Start of Extracted data

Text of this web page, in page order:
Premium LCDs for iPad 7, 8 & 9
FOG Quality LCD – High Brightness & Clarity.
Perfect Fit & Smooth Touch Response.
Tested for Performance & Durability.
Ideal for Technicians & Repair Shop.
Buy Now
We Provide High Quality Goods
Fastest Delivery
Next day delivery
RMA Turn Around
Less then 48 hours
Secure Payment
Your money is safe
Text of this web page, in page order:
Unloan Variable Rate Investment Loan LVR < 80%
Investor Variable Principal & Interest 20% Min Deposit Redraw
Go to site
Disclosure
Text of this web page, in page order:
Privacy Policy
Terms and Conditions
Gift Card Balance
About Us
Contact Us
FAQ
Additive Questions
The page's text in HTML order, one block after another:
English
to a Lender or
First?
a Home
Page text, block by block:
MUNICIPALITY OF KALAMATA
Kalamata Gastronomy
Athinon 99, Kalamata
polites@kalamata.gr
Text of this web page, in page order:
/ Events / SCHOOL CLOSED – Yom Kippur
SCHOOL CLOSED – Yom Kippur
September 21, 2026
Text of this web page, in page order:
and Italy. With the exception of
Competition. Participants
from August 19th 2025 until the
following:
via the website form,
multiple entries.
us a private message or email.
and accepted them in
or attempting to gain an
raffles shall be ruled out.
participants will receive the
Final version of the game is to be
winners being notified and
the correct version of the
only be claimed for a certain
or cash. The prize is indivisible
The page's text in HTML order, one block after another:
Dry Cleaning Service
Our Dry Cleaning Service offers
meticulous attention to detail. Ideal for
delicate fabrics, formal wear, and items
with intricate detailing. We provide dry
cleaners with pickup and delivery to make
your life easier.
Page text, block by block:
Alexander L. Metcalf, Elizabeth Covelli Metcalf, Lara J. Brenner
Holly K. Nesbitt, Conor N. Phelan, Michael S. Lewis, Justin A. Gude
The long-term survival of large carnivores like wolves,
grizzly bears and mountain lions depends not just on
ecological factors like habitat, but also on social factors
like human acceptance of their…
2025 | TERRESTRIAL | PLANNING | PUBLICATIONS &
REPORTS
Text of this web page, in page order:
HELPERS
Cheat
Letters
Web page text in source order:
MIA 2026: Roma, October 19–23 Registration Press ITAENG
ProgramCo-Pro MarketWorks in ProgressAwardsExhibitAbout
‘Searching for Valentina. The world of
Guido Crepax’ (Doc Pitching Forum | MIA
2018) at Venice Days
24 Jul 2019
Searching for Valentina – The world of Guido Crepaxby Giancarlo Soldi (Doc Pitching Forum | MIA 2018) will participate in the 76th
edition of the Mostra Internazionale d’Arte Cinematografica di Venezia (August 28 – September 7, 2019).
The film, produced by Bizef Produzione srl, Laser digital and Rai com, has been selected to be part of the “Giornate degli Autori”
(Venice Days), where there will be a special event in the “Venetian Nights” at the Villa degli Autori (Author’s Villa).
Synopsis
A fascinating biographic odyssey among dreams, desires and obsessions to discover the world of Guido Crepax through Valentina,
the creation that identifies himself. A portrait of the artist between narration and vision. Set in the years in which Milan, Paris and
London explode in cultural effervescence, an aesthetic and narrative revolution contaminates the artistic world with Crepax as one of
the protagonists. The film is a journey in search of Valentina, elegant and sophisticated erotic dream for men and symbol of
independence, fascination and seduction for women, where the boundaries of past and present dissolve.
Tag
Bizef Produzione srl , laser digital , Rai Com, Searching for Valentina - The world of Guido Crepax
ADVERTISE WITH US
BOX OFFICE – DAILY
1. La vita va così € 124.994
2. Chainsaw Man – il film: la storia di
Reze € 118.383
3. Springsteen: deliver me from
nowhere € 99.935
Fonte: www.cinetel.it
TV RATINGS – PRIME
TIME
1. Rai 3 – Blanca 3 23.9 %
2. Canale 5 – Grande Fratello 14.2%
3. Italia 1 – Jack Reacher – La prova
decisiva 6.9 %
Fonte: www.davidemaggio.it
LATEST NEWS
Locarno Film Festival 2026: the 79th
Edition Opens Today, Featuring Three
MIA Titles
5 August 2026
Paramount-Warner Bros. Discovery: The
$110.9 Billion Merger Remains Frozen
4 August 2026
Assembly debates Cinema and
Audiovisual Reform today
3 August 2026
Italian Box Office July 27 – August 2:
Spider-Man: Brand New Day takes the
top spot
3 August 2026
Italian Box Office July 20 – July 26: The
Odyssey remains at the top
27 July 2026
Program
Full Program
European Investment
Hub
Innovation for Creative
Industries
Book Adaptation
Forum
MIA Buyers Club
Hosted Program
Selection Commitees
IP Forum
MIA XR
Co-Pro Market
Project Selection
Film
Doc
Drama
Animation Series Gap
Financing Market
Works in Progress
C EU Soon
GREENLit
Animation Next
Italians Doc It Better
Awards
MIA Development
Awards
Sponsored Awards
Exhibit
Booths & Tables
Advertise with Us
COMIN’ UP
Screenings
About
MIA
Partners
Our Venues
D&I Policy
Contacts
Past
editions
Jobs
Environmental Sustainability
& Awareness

End of Extracted data

### Work order
Every line of the records containing the word "High" must appear in the answer.

### Output for this exercise
FOG Quality LCD – High Brightness & Clarity.
We Provide High Quality Goods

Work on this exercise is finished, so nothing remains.